Note from the typesetter–this is another story handwritten by my dad, Bud Taylor (1921-2010), when he was beginning to feel the affects of his Parkinson’s Disease. I typed it to share it and left the language, spelling and grammar as I found them to keep it authentic. This story starts out with a difficult disposal of a horse that died. Understand though that Dad always loved horses and he always took excellent care of every horse he ever owned, always fed, watered and curried. But sometimes they die and you do what you have to do. I italicized a little classic cowboy logic further down about a $75 horse and a $1,200 check. Enjoy. Ryan Taylor

My First Horse

 

            Gordon came to Towner with bunch horses in the 1930s, don’t remember the year for sure. Between 1931 & 1934 late summer. He gave me a gray 3 yr. old gelding that had hurt its back leg bad and couldn’t run good.

            He cut it out on main street by our old house and put on the golf grounds east of our house in a low draw and I carried feed and water to him till he died. The golf grounds were fenced then to keep milk cows and horses out as a lot of folks had milk cows then.

            Anyway it got cold and the horse froze down but didn’t bloat as it was pretty cold. One day the local city cop Harry Bundy came by and said that the horse had to be moved off golf grounds. I was young and we were poor for money. A neighbor and friend Roland Ness had a model T Ford, used to haul wood with it to sell. I would help him so he offered to help me get the horse to the dump ground about a mile east.
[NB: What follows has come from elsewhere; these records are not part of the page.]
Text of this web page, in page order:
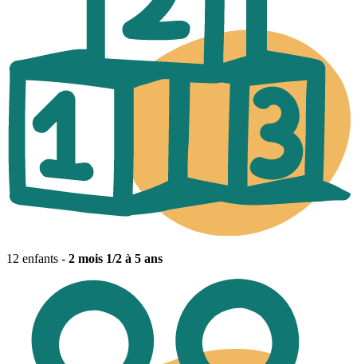
12 enfants - 2 mois 1/2 à 5 ans
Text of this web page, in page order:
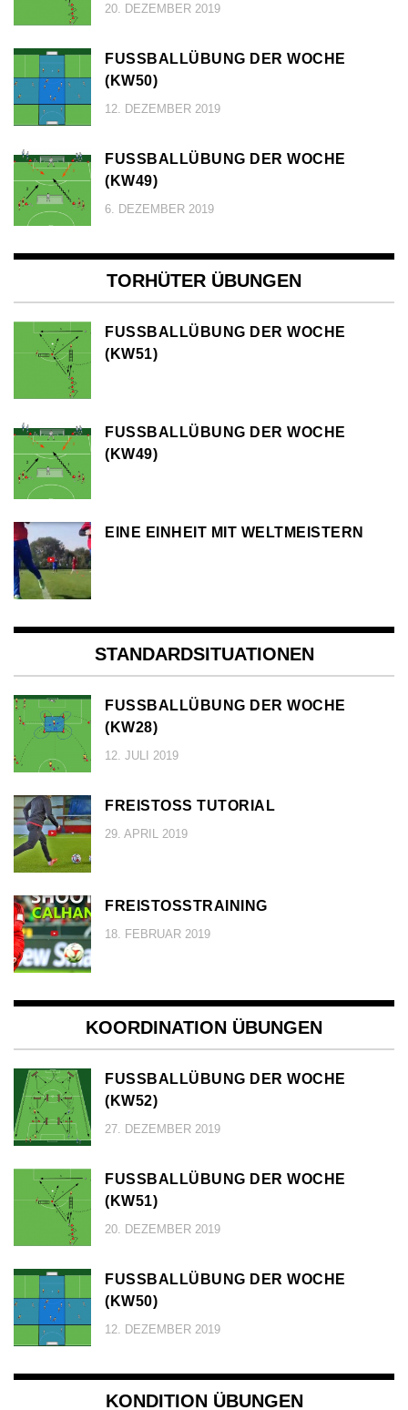
20. DEZEMBER 2019
FUSSBALLÜBUNG DER WOCHE (
KW50)
12. DEZEMBER 2019
FUSSBALLÜBUNG DER WOCHE (
KW49)
6. DEZEMBER 2019
TORHÜTER ÜBUNGEN
FUSSBALLÜBUNG DER WOCHE (
KW51)
FUSSBALLÜBUNG DER WOCHE (
KW49)
EINE EINHEIT MIT WELTMEISTERN
STANDARDSITUATIONEN
FUSSBALLÜBUNG DER WOCHE (
KW28)
12. JULI 2019
FREISTOSS TUTORIAL
29. APRIL 2019
FREISTOSSTRAINING
18. FEBRUAR 2019
KOORDINATION ÜBUNGEN
FUSSBALLÜBUNG DER WOCHE (
KW52)
27. DEZEMBER 2019
FUSSBALLÜBUNG DER WOCHE (
KW51)
20. DEZEMBER 2019
FUSSBALLÜBUNG DER WOCHE (
KW50)
12. DEZEMBER 2019
KONDITION ÜBUNGEN

            We tried to skid it out but didn’t have power enough. We ended up cutting him in chunks we could lift and hauled out that way. That is a true story of one of the first horses I ever had but the only one disposed of that way.
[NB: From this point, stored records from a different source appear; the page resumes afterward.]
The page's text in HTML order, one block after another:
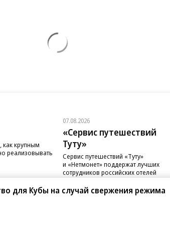
крупным
реализовывать
07.08.2026
«Сервис путешествий
Туту»
Сервис путешествий «Туту»
и «Нетмонет» поддержат лучших
сотрудников российских отелей
для Кубы на случай свержения режима
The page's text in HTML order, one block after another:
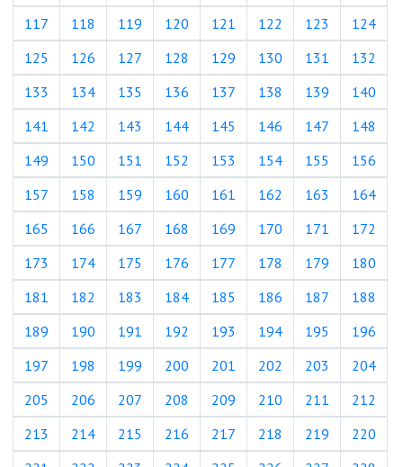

            The only time I was in there golf house was in the 1970’s for a going away party for Pete Peterson who had a bar and sold it and was going to leave Towner. By the way, Pete died in the summer of 1986 maybe 50 years old 5 ft 11 inch tall 220 lbs picture of health but cancer of the lungs got him, too bad.

            In the spring of 1939 I came down to the ranch. I was 18 years old but when I was in school in the 30s I would milk an old Guernsey cow for people across the street name of Kinsey also carry in coal & wood and take ashes out every day so I got an old Sears & Roebuck saddle from them and worked it out. Took it out to Gordon and he fixed it up so I could ride it. One day we were getting in a bunch of horses east of his place, was riding a horse called Buck. He was a good horse but he was going too fast when we were trying to head them off and he fell on a rocky ledge and that was the end to my saddle. Broke the tree beyond repair. Gordon then got me a good used saddle maybe a 13 inch seat I used several summers after that.
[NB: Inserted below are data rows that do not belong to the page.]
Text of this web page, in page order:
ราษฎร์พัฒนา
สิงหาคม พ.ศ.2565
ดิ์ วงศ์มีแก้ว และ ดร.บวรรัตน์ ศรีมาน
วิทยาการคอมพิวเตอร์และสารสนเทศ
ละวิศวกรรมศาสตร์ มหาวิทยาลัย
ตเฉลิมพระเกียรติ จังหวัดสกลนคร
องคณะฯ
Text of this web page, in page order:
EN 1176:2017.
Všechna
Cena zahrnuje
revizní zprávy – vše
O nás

            One thing I remember about them old ponies was when they got a little thin he would take a old collar sweat pad, cut in half & sew it down the middle so it was about 10” wide to 18 long and put it between the saddle and the saddle blanket to raise the center of the saddle up so there back bone would not rub sore. It did the trick real good. It was real hot in summer of the 30s so would get up real early 3:30 or 4 o’clock in the morning if you’re going to gather horses before it got too hot.

 

Second Horse

 

            The second horse I got was a pinto mare born in 1930 and am sure she was out of a pinto mare Grandma gave to Harve and I got her first colt and I called her Spot.

            When she was 2 years old I came out to the ranch, Art Brusch lived here then.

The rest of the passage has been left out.